TASK DESCRIPTION: Given the material below, output exactly the lines from the line with "box as [x1, y1, x2, y2]." to the line with "For each line below, return its bounding", both ends included, and no other lines.

RECORD SET START

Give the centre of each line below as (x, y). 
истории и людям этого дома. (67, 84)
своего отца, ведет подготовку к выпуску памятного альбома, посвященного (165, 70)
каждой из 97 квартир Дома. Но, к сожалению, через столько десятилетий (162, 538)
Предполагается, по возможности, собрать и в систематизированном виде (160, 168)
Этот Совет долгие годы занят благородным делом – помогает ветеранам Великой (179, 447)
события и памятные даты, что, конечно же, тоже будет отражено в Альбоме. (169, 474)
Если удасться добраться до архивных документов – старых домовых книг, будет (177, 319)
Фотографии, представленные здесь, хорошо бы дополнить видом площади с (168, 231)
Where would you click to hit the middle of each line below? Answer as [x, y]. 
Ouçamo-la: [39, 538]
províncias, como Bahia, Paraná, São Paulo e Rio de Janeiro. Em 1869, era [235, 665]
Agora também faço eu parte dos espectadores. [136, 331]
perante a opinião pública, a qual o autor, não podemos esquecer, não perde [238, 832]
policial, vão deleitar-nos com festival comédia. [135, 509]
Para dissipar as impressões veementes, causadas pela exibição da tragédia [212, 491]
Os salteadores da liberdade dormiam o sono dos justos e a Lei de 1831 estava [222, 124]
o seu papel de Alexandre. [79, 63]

RECORD SET END
RECORD SET START

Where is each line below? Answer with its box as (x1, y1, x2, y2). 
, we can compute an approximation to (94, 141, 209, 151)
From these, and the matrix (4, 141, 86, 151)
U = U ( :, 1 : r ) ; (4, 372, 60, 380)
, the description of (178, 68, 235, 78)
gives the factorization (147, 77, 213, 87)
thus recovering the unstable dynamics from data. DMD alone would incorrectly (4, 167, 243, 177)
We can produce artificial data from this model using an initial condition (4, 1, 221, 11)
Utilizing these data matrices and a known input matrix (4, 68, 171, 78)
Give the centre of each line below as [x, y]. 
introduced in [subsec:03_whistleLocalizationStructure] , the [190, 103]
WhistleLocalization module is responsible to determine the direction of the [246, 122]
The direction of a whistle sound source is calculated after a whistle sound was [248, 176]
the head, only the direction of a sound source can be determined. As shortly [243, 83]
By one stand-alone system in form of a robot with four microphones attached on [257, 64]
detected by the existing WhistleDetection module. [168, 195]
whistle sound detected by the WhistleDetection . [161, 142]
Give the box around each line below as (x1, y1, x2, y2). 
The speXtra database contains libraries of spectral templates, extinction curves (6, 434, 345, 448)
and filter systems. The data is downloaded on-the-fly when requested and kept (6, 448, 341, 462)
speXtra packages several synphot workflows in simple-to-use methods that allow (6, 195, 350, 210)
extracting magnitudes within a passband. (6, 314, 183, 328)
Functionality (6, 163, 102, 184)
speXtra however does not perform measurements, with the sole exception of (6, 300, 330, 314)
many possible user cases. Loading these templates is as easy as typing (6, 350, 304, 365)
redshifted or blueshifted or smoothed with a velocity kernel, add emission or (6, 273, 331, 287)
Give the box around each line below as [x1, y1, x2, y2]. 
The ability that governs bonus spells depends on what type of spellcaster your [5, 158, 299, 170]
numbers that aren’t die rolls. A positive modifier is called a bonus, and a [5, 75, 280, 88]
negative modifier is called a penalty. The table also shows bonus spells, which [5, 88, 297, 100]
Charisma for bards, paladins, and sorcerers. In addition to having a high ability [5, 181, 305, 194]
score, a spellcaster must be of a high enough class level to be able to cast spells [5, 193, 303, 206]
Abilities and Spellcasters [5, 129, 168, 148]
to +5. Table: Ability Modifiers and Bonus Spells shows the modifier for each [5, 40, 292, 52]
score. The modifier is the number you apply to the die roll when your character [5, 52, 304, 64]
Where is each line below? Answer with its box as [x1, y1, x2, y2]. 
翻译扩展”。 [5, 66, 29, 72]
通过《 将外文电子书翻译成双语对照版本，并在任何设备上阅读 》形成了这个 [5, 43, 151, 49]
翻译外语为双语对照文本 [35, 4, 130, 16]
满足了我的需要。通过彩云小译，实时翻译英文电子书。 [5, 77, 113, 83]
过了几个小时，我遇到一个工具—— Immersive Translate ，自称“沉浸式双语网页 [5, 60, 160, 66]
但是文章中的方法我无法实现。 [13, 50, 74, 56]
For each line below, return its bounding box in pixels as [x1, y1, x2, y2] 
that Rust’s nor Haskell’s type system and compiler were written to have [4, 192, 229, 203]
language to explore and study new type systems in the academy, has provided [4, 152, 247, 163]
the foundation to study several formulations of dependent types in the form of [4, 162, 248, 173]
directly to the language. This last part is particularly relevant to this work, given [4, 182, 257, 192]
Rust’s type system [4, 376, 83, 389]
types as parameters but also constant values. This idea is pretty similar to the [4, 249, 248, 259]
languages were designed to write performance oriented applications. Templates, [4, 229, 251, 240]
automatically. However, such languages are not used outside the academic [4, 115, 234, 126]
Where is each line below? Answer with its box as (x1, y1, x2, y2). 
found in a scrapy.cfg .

RECORD SET END
RECORD SET START

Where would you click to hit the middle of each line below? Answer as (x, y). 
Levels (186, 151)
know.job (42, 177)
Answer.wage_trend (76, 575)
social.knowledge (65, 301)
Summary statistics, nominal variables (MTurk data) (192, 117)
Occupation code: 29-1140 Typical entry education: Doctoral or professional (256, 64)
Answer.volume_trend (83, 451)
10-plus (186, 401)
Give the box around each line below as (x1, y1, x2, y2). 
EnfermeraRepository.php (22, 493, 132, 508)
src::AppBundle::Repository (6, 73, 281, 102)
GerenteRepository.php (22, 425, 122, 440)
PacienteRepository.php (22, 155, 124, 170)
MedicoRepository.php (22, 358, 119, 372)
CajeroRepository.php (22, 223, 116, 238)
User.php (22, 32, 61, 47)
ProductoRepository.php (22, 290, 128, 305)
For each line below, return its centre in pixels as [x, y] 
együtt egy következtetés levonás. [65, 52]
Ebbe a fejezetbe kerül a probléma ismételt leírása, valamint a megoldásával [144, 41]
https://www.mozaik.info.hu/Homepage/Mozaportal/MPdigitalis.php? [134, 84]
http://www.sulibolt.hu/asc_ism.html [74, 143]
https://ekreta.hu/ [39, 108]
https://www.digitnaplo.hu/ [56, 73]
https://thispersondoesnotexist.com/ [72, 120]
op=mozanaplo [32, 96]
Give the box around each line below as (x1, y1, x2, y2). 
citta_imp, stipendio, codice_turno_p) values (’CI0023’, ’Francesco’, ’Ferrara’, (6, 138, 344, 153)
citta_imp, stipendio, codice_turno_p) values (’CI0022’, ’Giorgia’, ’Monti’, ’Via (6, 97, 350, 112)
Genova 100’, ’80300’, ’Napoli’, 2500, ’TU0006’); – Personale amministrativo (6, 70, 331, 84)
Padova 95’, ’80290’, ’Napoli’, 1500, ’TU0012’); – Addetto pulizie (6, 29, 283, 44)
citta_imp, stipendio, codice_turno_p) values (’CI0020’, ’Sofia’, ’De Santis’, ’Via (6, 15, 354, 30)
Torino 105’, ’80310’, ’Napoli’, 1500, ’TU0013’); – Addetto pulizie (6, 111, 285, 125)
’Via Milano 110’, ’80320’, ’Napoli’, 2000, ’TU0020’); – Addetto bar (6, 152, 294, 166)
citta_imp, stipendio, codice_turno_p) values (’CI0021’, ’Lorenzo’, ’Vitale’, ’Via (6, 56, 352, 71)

RECORD SET END

EXERCISE RESPONSE:
Where is each line below? Answer with its box as [x1, y1, x2, y2]. 
翻译扩展”。 [5, 66, 29, 72]
通过《 将外文电子书翻译成双语对照版本，并在任何设备上阅读 》形成了这个 [5, 43, 151, 49]
翻译外语为双语对照文本 [35, 4, 130, 16]
满足了我的需要。通过彩云小译，实时翻译英文电子书。 [5, 77, 113, 83]
过了几个小时，我遇到一个工具—— Immersive Translate ，自称“沉浸式双语网页 [5, 60, 160, 66]
但是文章中的方法我无法实现。 [13, 50, 74, 56]
For each line below, return its bounding box in pixels as [x1, y1, x2, y2] 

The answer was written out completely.